A bit hot and spicy with smoky Spanish smoked paprika, Tex-Mex herbs and spices and a nice gutsy after-kick of chili. Fantastic on grilled and barbecued beef, steak, chicken and pork added to burritos.
Freshly ground and batch-blended in New Zealand from the highest quality local and imported ingredients: Natural Coconut Sugar, Organic NZ Kosher Sea Salt, Garlic, Onion, Cracked Black Pepper Chilli Powder, Spanish Smoked Paprika, Cumin, Coriander Seeds and Spices.
• No Preservatives
• No Artificial Flavours or Colours
• No MSG
• All vegan ingredients
ALLERGEN NOTE: Some ingredients are packed in premises that also handle oats, gluten, soy milk, sesame seeds and tree nuts.
I haven't had a lot of experience using spice rubs and had heard such great things about the raptor rubs range, having tried the bbq pork spice rub I was excited to use this one too. We eat a lot of mexican style foods and spices in our house being a favourite with the children, from tacos and burritos to nachos they just love those spices. Considering my children aren't fans of heat it is surprising how much they love the spiciness of mexican foods. I was slightly concerned this may be a little hot for them as the packet clearly stated the heat level to be hot but we gave it a go.
We have been doing a lot of bbq cooking with the heat it is great to move the cooking outside so the house doesn't get all hot and gross from the oven going so it was a perfect time to use the rub on some beef steak I had bought to have with salad and tortilla wraps. Like with the other raptor rubs it was simple to use, I poured some oil over the steak sprinkled over the spice rub and rubbed it into the meat. Left it to sit for a while to let the flavours get right into the steak and then grilled it on the bbq. You could smell the spices as it was cooking definitely picking out the garlic and the chilli.
I loved how the spice rub didn't come off when the steak was cooking and having the chunky texture rather than a powder you could see the herbs and spices right there on the steak. While the rub is on the outside of the meat, the flavour certainly cooked right through the meat, but I felt doing it like this it did make that heat level a bit more bearable than if it was a sauce as the final result wasn't as hot as I was expecting and even the children enjoyed the level of heat.

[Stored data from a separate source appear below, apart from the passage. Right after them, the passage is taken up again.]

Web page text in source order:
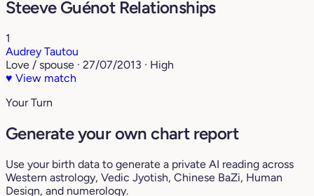
Steeve Guénot Relationships
1
Audrey Tautou
Love / spouse · 27/07/2013 · High
♥ View match
Your Turn
Generate your own chart report
Use your birth data to generate a private AI reading across
Western astrology, Vedic Jyotish, Chinese BaZi, Human
Design, and numerology.

We sliced our steak up and assembled some salad, salsa, and the sliced steak on our tortilla wraps. The rub had left some great flavour on the steak with the smoky paprika, chilli, and peppers you expect from mexican seasonings. A big hit here and one we would definitely buy again in the future, this isn't as overpowering as some of the mexican style seasoning mixes you can buy and we loved that it used natural ingredients.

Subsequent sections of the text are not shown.